===== PROVIDED RECORDS =====

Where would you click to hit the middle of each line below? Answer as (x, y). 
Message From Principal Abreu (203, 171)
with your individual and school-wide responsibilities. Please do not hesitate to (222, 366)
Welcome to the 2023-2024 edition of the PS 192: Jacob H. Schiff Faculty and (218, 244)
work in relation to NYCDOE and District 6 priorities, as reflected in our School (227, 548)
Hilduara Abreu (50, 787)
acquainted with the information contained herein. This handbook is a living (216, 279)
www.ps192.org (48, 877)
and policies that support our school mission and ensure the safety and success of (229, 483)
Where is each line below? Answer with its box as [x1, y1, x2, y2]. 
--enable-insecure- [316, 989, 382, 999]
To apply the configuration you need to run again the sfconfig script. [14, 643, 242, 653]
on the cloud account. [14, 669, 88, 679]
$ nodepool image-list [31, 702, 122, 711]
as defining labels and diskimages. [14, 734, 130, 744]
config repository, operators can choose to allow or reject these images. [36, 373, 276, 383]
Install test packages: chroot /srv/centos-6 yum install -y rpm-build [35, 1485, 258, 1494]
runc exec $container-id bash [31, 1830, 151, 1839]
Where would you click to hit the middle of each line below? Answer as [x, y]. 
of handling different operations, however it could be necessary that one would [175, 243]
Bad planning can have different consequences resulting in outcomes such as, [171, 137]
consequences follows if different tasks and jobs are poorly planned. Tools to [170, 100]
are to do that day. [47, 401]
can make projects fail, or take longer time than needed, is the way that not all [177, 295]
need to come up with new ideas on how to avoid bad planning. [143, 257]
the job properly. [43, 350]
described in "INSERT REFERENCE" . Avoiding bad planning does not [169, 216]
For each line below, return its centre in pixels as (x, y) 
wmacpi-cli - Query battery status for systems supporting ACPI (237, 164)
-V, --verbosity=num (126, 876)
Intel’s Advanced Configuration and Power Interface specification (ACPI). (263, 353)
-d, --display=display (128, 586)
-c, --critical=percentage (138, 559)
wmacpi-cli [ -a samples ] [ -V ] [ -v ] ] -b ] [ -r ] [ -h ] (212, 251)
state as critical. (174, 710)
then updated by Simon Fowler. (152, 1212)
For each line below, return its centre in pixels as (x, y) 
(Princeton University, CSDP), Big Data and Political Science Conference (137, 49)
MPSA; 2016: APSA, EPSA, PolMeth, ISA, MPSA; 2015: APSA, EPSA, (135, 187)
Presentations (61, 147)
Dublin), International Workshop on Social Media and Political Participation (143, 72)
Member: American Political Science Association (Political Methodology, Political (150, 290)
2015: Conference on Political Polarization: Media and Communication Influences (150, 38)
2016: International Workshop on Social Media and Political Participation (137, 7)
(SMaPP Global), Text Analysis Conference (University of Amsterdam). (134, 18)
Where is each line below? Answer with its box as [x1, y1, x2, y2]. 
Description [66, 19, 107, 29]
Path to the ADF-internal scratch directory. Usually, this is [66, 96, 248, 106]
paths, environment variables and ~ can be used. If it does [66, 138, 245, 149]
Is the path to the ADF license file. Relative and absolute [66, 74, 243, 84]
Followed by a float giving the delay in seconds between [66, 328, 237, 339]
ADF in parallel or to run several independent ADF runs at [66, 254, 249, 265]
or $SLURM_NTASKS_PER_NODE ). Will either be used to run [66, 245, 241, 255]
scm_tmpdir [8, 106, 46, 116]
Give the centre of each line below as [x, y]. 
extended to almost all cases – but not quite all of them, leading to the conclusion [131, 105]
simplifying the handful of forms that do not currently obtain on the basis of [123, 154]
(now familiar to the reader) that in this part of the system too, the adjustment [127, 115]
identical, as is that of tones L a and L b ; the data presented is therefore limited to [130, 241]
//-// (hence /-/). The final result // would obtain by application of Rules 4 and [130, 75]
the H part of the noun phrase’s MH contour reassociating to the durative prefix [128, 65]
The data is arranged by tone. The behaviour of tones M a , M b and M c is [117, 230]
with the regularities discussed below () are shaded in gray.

=====

[THE TASK] Please give an exact copy of the lines above, beginning with the line containing "--enable-insecure- [316, 989, 382, 999]" and running through the line containing "Answer as [x, y].", and of no other lines.

[ANSWER SECTION]
--enable-insecure- [316, 989, 382, 999]
To apply the configuration you need to run again the sfconfig script. [14, 643, 242, 653]
on the cloud account. [14, 669, 88, 679]
$ nodepool image-list [31, 702, 122, 711]
as defining labels and diskimages. [14, 734, 130, 744]
config repository, operators can choose to allow or reject these images. [36, 373, 276, 383]
Install test packages: chroot /srv/centos-6 yum install -y rpm-build [35, 1485, 258, 1494]
runc exec $container-id bash [31, 1830, 151, 1839]
Where would you click to hit the middle of each line below? Answer as [x, y]. 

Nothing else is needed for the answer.